The mechanisms regulating PEPCK response to insulin in EtOH-IUGR are still unknown. Gluconeogenic enzymes, including PEPCK, are increased by chronic EtOH ingestion in rats, but this effect is due to reduced carbohydrate intake rather than EtOH per se (35). Fetuses of rats exposed to EtOH are hypoglycemic (41), which may increase gluconeogenic enzymes. In the adult rat liver, PEPCK gene transcription is upregulated by glucagon, glucocorticoids, and epinephrine and downregulated by insulin, which exerts a dominant effect (26). It is unlikely that hypoglycemia or hypoinsulinemia in utero or an increase in epinephrine, corticosterone, or glucagon after delivery was the explanation for the difference in PEPCK mRNA in the current study, because this was not different at baseline. Our results suggest that PEPCK mRNA response to insulin exposure is impaired by
35% in the EtOH rat offspring, but it is unclear whether these changes are biologically important, because we did not measure hepatic glucose production. However, a suppression of PEPCK of this magnitude has been reported by Rossetti and colleagues (3) to be associated with enhanced hepatic insulin sensitivity after removal of visceral fat in rats.

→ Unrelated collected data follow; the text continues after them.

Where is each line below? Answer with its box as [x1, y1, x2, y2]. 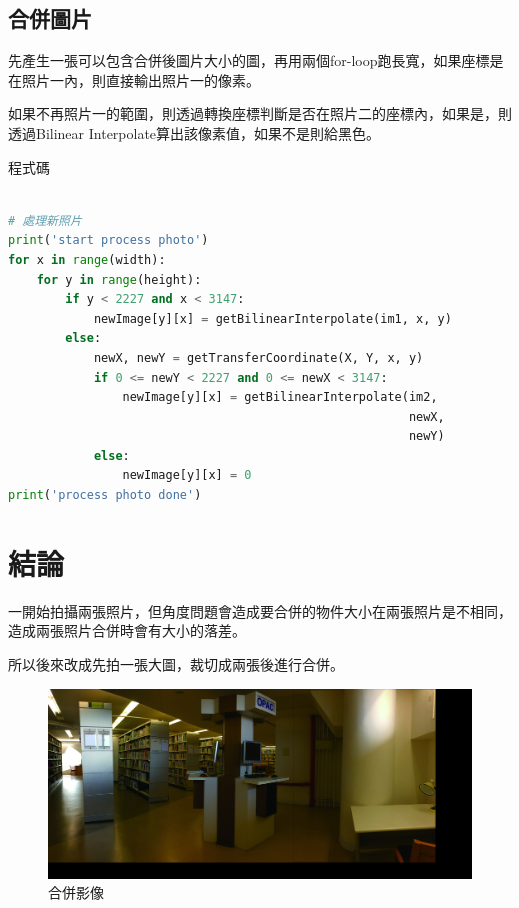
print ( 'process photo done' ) [8, 488, 202, 503]
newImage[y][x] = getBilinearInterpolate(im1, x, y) [93, 311, 452, 326]
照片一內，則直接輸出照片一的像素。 [21, 69, 260, 90]
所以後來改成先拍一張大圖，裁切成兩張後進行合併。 [8, 653, 344, 674]
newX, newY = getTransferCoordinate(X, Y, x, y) [93, 350, 424, 365]
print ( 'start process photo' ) [8, 233, 209, 248]
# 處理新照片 [8, 213, 82, 228]
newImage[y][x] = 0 [122, 468, 252, 483]
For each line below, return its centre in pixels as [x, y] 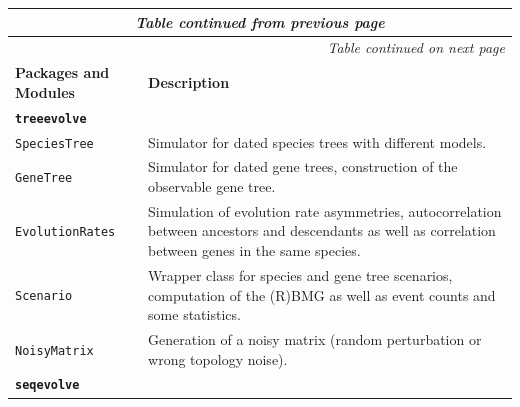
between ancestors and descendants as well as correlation [322, 230]
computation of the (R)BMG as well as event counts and [322, 294]
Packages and [62, 72]
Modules [45, 91]
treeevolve [51, 118]
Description [189, 81]
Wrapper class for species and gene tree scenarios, [300, 274]
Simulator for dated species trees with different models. [317, 141]
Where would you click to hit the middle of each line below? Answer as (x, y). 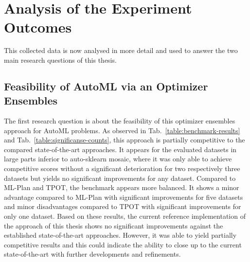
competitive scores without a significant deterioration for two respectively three (122, 168)
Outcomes (38, 27)
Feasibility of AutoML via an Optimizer (106, 86)
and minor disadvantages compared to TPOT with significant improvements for (123, 206)
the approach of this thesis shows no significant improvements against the (114, 225)
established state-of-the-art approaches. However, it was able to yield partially (120, 235)
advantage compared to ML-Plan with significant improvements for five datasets (124, 197)
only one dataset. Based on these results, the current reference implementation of (125, 216)
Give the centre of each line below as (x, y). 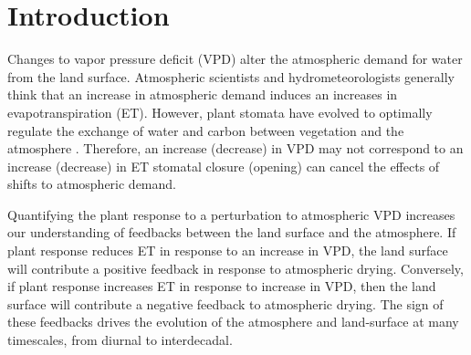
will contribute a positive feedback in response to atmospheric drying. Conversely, (235, 268)
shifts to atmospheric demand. (92, 184)
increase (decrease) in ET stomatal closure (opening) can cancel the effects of (224, 166)
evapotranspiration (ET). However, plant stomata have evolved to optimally (220, 112)
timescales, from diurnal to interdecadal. (120, 340)
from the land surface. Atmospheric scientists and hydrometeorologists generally (231, 76)
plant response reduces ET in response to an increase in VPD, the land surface (228, 251)
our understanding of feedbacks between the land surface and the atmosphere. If (232, 232)
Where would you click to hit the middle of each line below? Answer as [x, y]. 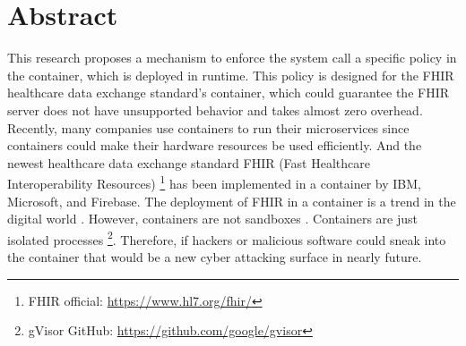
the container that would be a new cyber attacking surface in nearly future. [215, 256]
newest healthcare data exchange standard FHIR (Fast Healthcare [189, 162]
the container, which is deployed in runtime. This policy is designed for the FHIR [231, 75]
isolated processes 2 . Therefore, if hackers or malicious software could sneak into [227, 238]
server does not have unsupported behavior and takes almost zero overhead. [215, 110]
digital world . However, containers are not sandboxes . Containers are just [212, 219]
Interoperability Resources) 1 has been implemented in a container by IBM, [215, 182]
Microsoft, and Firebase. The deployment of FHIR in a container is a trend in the [232, 201]
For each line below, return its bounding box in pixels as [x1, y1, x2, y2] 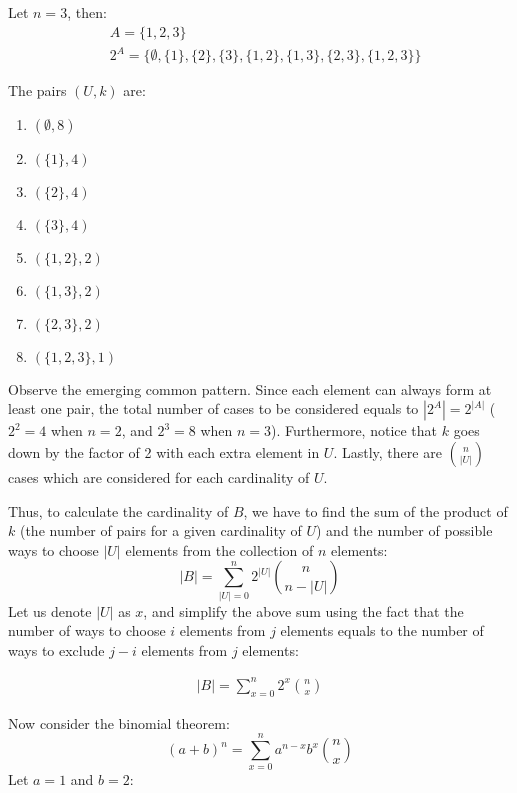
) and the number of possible [316, 520, 493, 541]
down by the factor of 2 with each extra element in [8, 441, 320, 462]
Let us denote [8, 600, 92, 621]
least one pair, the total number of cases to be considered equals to [8, 398, 419, 419]
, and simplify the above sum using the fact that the [143, 600, 464, 621]
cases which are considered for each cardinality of [8, 466, 310, 487]
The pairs [8, 80, 67, 101]
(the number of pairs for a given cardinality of [19, 520, 302, 541]
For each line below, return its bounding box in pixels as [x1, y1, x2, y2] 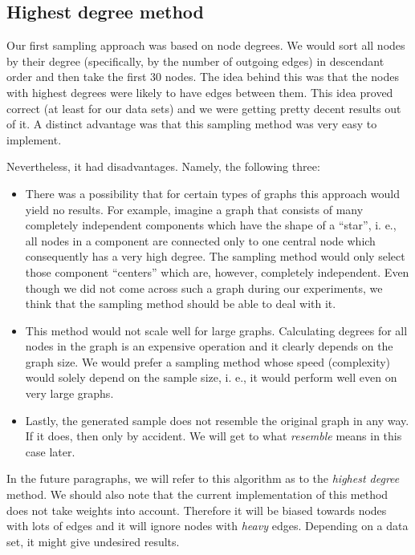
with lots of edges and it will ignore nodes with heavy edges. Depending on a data [6, 517, 409, 534]
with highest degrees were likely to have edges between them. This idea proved [6, 83, 393, 100]
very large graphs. [25, 385, 114, 402]
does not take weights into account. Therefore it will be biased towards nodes [6, 501, 387, 518]
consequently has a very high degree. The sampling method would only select [25, 248, 405, 265]
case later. [25, 443, 75, 460]
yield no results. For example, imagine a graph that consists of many [25, 201, 364, 217]
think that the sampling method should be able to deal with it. [25, 295, 336, 312]
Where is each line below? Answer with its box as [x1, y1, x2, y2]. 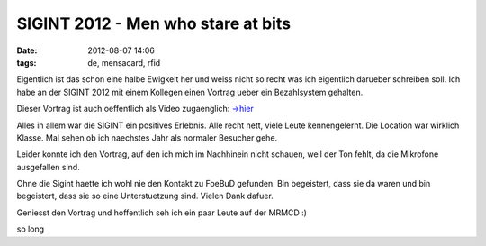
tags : [16, 57, 37, 68]
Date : [16, 45, 38, 56]
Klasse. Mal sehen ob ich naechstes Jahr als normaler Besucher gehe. [16, 132, 278, 143]
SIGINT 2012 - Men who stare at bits [16, 14, 292, 33]
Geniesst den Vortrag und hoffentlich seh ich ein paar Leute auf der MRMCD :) [16, 207, 308, 218]
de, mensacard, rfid [87, 57, 161, 68]
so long [16, 223, 45, 234]
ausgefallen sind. [16, 161, 80, 172]
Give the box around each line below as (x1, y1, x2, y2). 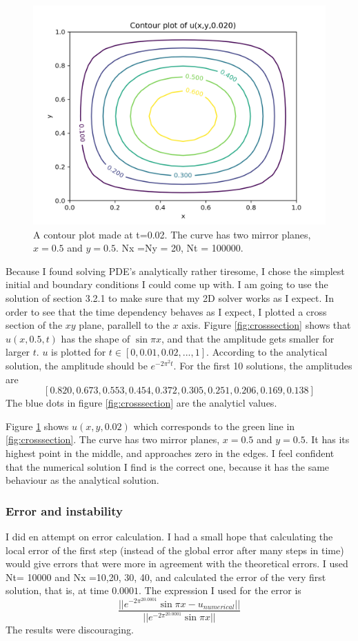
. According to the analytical (206, 345, 328, 359)
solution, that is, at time (6, 583, 109, 598)
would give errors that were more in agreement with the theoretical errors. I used (6, 556, 348, 571)
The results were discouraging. (6, 622, 134, 637)
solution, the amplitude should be (6, 358, 148, 372)
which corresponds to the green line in (133, 418, 295, 433)
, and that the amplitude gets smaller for (161, 331, 335, 345)
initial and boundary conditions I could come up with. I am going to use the (6, 277, 328, 292)
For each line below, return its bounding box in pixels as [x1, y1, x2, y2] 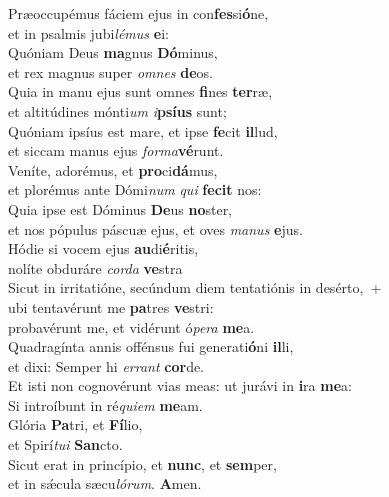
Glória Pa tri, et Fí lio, [8, 414, 143, 435]
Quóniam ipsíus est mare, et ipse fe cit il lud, [8, 120, 278, 141]
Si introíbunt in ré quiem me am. [8, 394, 203, 415]
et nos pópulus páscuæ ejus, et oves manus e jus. [8, 218, 303, 239]
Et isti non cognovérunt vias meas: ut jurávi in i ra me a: [8, 375, 352, 396]
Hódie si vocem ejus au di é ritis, [8, 238, 199, 259]
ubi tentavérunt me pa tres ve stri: [8, 296, 214, 317]
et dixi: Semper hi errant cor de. [8, 355, 205, 376]
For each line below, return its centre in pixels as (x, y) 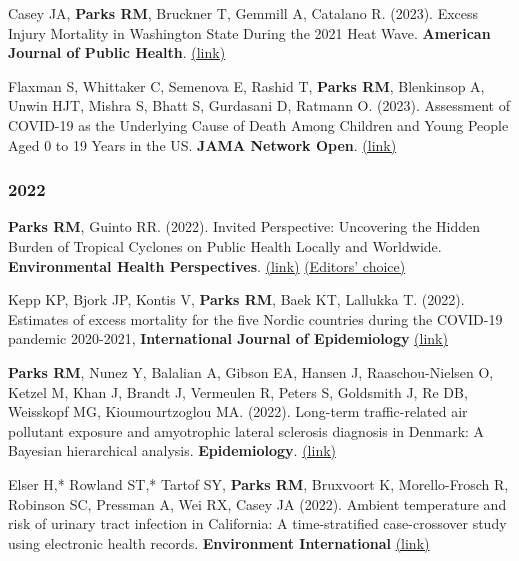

A recent study has shown that the transcription factor PGC-1 modulates hepatic gluconeogenesis through an increase of PEPCK transcription (49). PGC-1 is a coactivator-like protein that interacts with PPAR-
, an orphan receptor found in the nucleus of fat cells that has been the target of diabetes treatment with thiazolidinediones. PGC-1 is not significantly expressed in the liver in the feeding state but is readily detectable after fasting and in states of diminished insulin action where gluconeogenesis is increased (49). PGC-1 overexpression increases glucose production and the transcription of genes encoding gluconeogenic enzymes, including PEPCK and G6Pase. PGC-1 is upregulated by cAMP-dependent mechanisms and glucocorticoids and downregulated by insulin. However, PGC-1 is not the sole regulator of these enzymes. PGC-1 interacts with the hepatic nuclear factor-4
and the glucocorticoid receptor for fully activating PEPCK expression. It is unclear, however, whether this explains the observed differences in the effects of insulin on PEPCK between the EtOH pups and controls. It is also unclear whether the 25% suppression of PGC-1 mRNA by insulin in the current study has any biological significance. However, mRNA changes of this magnitude have been reported to be important for hepatic glucose metabolism. For example, a 25% increase in hepatic glucocorticoid receptor expression has been reported to be a mechanism for increased PEPCK expression and gluconeogenesis in rats exposed to dexamethasone in utero (29). Furthermore, a recent report of elevated PGC-1 mRNA levels in newborn and adult rat offspring with IUGR due to placental ischemia lends support to the suggestion that programming of gluconeogenesis by IUGR may be mediated through PGC-1 (24).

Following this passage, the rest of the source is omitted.